> WHAT TO WORK ON
Below are records; report the number of lines among them that include the word "Diligent", and nothing further.
----
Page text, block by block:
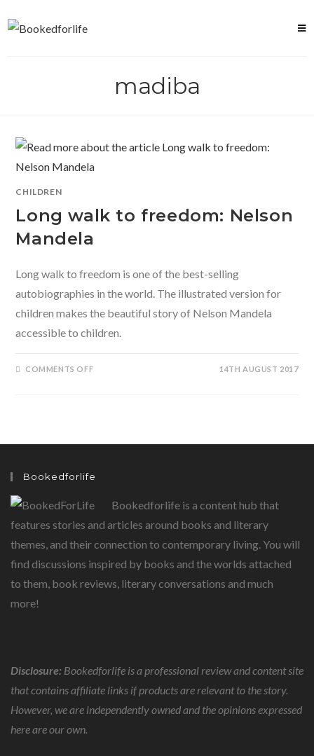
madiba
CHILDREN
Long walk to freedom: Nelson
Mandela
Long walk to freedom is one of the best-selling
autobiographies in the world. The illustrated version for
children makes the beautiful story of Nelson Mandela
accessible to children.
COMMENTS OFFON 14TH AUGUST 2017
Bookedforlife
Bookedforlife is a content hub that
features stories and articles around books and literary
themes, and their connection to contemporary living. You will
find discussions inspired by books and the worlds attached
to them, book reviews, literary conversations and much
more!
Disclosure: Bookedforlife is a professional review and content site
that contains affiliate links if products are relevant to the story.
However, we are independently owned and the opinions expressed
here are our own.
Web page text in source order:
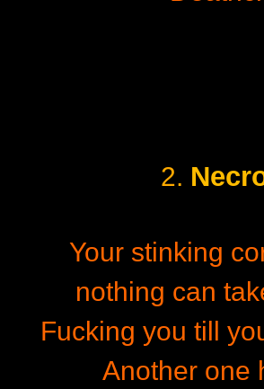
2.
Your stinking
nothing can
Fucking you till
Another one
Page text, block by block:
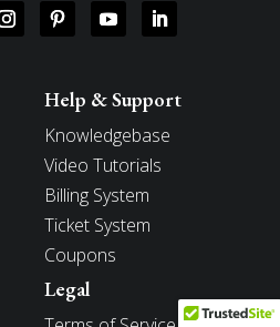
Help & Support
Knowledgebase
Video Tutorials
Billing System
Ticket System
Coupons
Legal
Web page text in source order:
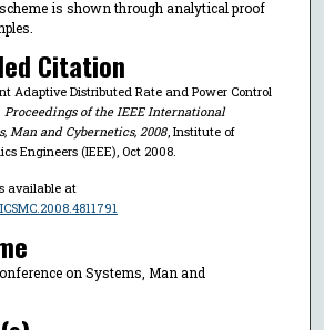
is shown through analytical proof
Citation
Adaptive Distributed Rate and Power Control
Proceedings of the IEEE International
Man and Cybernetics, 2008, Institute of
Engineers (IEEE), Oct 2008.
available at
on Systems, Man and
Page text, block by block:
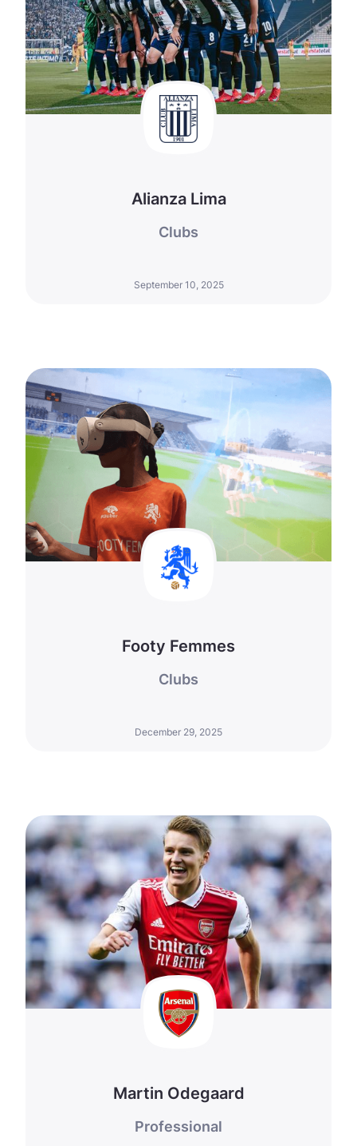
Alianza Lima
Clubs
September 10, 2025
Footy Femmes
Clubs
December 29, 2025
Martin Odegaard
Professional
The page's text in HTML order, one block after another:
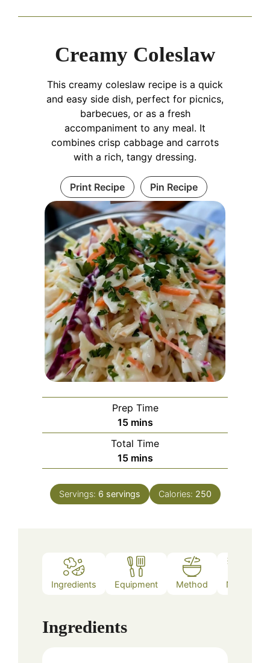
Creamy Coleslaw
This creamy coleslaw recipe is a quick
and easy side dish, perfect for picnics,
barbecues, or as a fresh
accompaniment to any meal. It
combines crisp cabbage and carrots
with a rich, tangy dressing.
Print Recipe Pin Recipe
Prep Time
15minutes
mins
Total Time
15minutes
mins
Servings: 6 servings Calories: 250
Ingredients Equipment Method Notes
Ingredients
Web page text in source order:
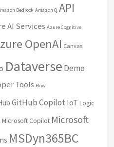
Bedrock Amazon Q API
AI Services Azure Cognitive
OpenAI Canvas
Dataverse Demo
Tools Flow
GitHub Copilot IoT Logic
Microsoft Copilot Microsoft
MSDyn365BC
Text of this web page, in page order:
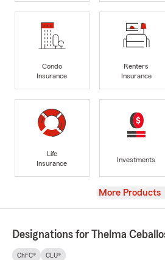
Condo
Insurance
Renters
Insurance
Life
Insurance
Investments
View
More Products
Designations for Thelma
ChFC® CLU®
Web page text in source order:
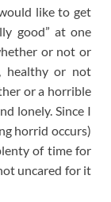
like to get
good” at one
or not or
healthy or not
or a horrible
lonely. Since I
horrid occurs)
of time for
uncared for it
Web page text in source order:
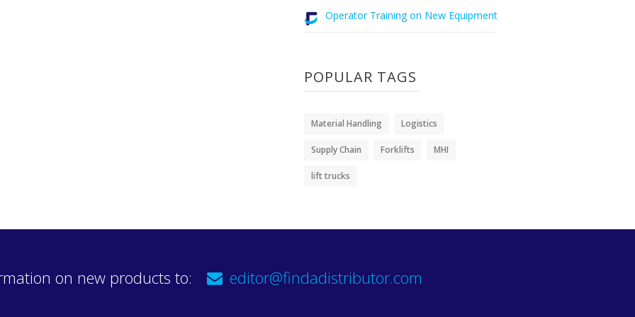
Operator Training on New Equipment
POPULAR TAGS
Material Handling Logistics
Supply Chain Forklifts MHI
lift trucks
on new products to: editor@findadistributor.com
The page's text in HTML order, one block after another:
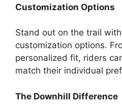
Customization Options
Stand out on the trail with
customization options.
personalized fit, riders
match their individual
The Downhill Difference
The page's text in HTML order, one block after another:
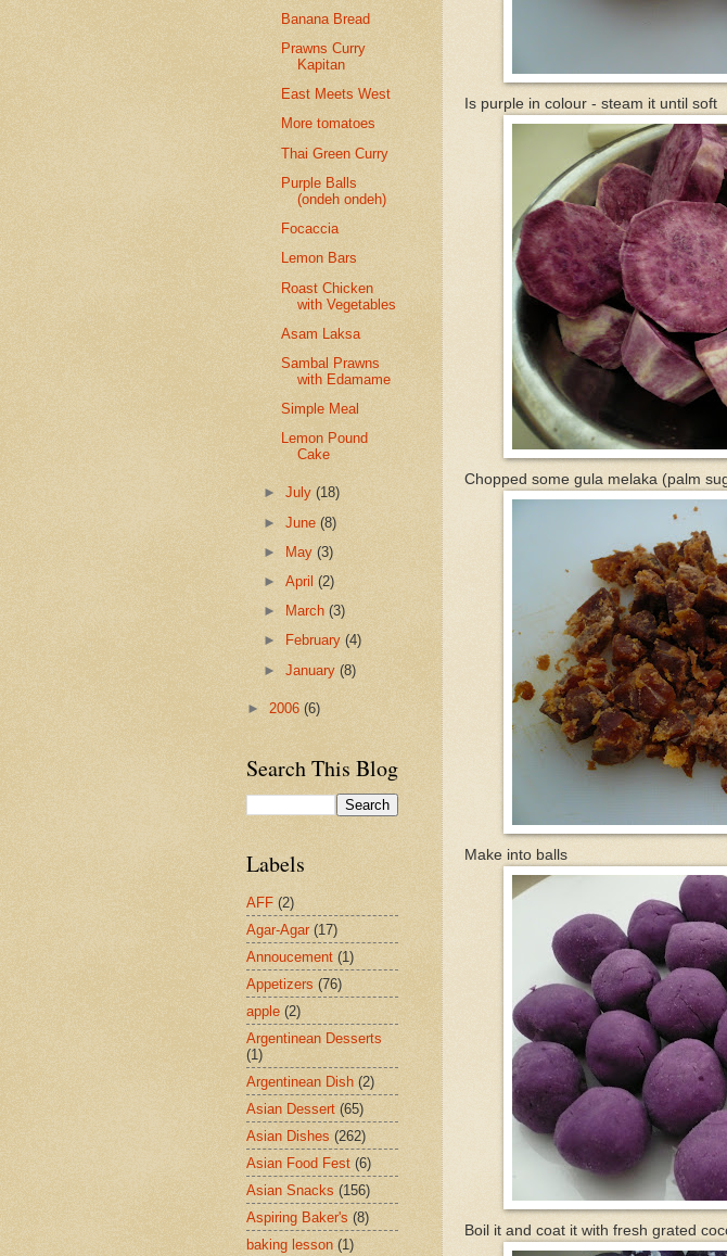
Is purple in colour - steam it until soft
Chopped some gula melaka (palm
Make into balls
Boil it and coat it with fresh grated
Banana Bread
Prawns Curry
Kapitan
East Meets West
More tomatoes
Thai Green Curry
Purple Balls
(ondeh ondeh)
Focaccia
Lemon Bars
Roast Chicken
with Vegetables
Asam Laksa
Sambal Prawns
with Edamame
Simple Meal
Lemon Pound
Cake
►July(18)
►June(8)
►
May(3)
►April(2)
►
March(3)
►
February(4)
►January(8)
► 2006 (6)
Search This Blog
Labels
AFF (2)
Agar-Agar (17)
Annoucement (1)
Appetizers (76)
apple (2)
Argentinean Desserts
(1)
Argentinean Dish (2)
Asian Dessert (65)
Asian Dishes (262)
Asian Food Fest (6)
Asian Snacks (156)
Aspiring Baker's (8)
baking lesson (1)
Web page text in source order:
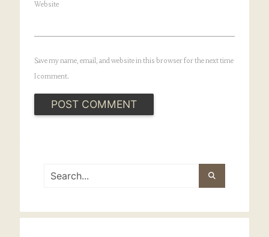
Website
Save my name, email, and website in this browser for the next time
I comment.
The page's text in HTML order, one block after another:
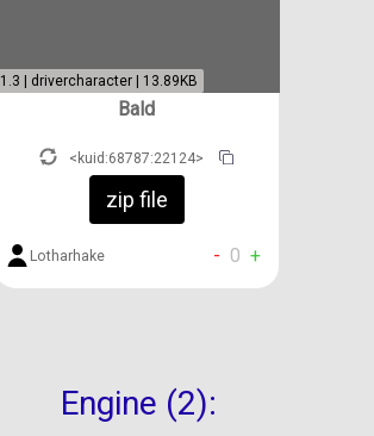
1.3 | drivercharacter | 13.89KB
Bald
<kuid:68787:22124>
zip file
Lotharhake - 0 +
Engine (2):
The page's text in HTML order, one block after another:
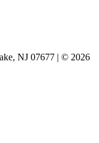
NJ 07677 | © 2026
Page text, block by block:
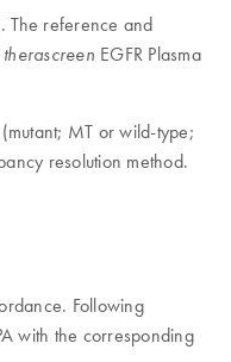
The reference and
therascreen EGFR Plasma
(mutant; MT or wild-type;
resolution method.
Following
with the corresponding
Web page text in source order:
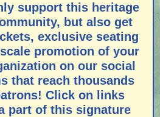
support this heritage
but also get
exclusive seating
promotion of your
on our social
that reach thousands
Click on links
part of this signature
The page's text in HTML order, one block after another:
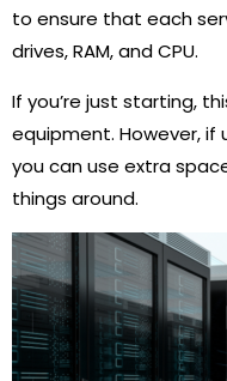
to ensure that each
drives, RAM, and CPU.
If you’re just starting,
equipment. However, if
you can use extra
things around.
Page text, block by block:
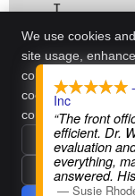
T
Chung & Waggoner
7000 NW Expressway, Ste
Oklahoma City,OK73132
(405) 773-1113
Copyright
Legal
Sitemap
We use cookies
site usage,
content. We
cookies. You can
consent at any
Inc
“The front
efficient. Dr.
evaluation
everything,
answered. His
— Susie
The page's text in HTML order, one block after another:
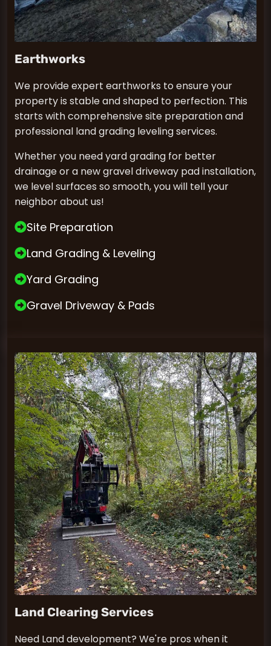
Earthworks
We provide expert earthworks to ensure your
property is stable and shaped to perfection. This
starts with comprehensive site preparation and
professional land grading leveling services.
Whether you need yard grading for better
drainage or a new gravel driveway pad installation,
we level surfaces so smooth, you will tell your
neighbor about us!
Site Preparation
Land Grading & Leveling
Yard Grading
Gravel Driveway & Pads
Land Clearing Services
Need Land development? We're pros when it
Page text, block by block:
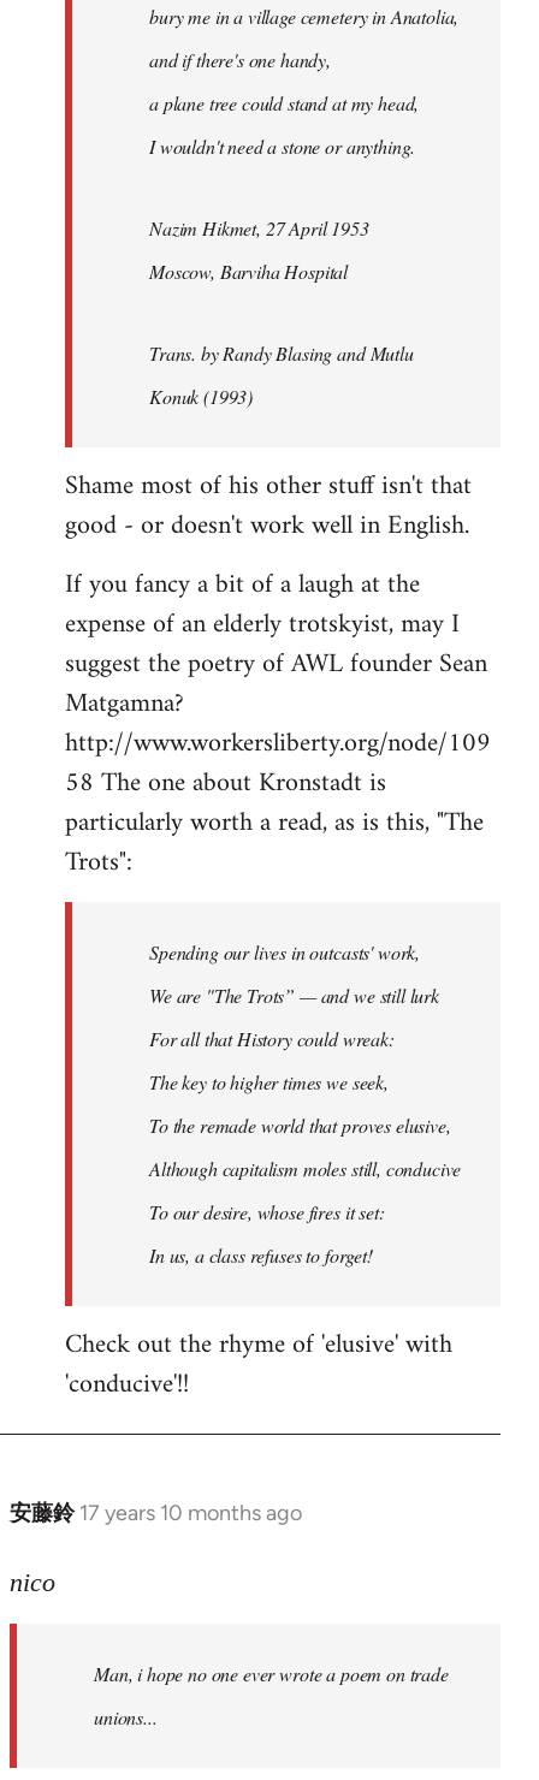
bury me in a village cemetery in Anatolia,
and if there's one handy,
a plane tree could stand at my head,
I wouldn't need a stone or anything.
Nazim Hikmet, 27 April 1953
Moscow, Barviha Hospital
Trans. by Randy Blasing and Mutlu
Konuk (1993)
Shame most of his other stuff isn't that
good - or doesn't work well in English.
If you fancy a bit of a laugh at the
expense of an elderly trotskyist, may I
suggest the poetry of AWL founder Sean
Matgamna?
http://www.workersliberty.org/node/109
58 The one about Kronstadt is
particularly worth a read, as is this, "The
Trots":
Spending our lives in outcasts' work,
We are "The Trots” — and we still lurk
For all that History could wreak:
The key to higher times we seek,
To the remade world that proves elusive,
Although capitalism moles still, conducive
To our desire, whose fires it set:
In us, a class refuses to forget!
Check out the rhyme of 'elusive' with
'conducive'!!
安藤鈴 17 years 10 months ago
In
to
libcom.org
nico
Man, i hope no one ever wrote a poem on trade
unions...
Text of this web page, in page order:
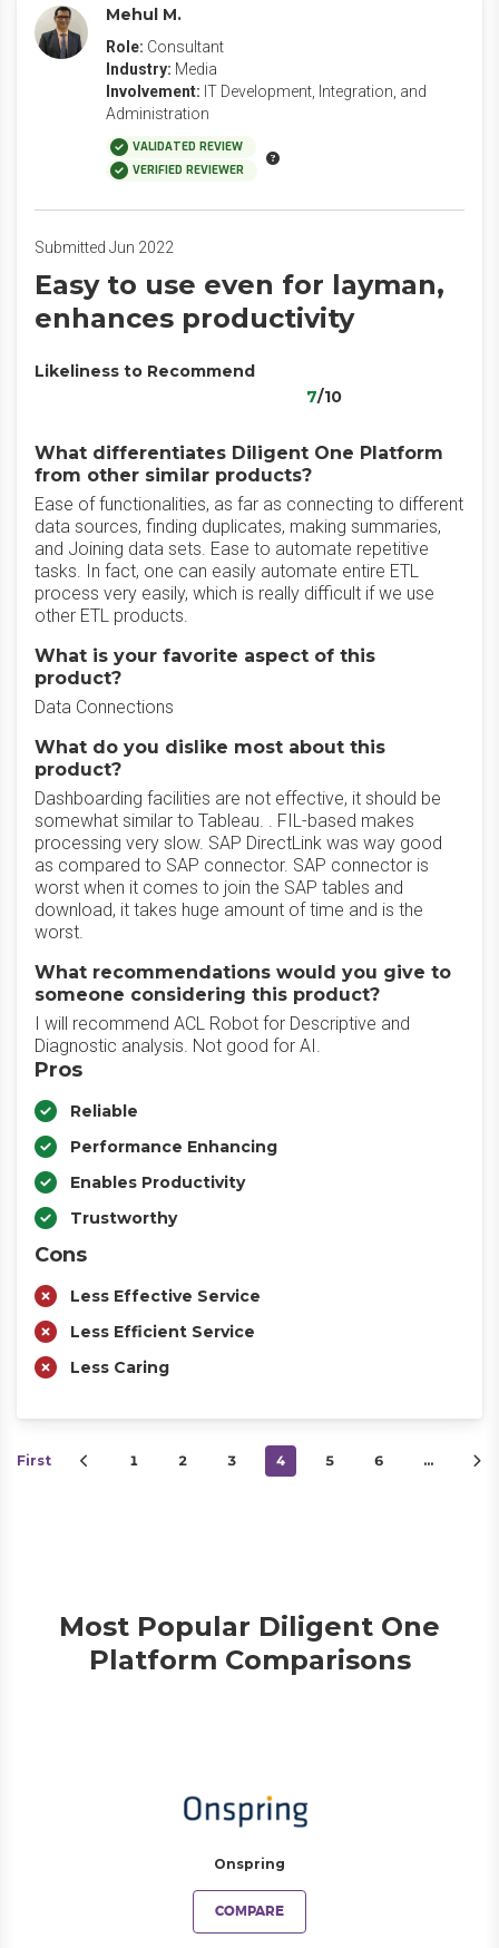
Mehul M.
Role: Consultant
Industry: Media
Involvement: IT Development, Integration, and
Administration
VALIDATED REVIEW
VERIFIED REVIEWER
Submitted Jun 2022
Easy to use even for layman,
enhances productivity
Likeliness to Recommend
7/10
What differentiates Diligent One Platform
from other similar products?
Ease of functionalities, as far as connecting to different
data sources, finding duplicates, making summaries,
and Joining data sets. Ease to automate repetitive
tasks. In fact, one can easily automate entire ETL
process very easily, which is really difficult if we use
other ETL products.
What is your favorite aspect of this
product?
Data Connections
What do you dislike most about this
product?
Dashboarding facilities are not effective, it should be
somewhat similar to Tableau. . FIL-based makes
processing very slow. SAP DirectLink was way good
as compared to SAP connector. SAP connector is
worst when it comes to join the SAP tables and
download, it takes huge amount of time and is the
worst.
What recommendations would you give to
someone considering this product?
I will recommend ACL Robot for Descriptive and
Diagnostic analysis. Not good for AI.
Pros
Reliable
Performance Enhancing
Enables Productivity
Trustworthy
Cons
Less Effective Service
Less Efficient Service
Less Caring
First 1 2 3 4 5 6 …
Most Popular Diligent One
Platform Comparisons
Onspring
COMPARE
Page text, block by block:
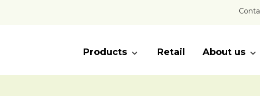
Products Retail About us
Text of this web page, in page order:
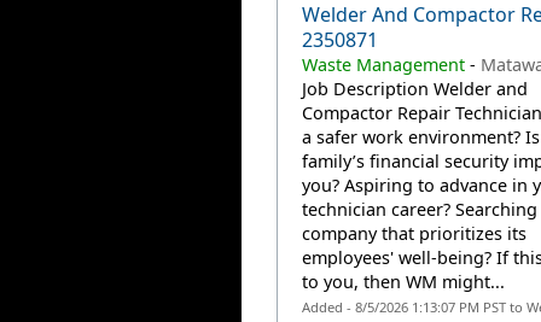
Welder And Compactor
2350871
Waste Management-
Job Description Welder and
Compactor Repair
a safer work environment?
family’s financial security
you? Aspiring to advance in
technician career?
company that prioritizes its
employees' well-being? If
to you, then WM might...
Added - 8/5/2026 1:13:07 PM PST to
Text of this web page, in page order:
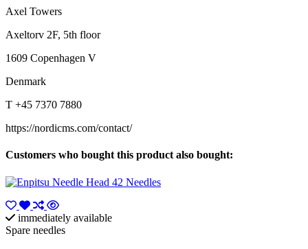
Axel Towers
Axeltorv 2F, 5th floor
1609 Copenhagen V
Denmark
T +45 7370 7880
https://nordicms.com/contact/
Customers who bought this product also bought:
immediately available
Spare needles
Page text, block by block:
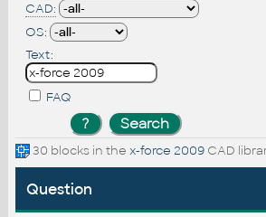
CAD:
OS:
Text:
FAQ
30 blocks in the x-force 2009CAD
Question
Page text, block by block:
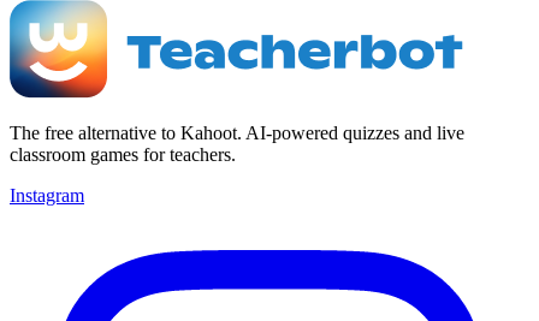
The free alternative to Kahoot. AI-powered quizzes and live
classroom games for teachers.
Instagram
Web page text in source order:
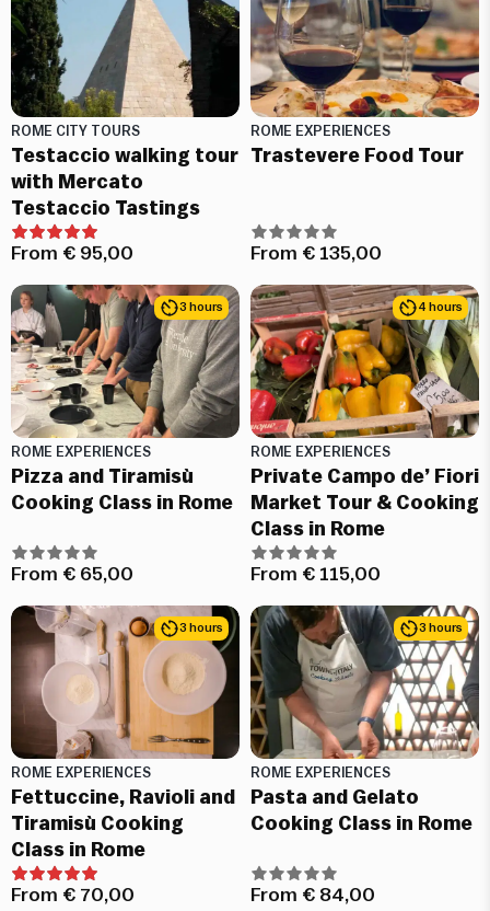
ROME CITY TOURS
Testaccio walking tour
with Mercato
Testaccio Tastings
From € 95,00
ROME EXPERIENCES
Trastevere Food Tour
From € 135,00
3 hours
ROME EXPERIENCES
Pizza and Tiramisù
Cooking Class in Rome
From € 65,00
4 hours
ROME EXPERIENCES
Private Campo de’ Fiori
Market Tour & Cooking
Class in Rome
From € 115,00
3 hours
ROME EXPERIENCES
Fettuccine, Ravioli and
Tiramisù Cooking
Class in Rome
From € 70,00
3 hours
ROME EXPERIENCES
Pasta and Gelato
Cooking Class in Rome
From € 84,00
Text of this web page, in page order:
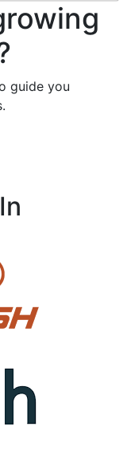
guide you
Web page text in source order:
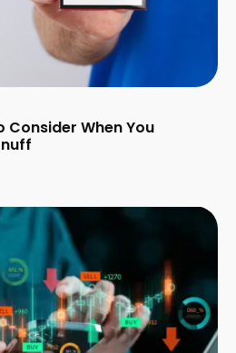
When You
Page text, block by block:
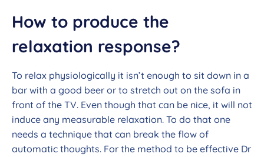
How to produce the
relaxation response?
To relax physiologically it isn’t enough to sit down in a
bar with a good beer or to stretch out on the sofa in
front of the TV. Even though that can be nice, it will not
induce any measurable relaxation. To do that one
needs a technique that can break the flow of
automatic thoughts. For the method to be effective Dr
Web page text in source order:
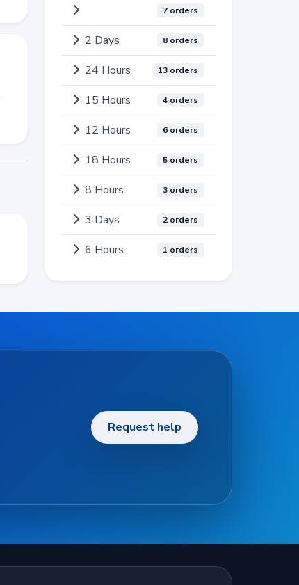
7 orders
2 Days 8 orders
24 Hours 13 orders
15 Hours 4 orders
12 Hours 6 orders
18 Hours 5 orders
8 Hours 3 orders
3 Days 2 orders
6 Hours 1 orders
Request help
----
> YOUR RESPONSE
2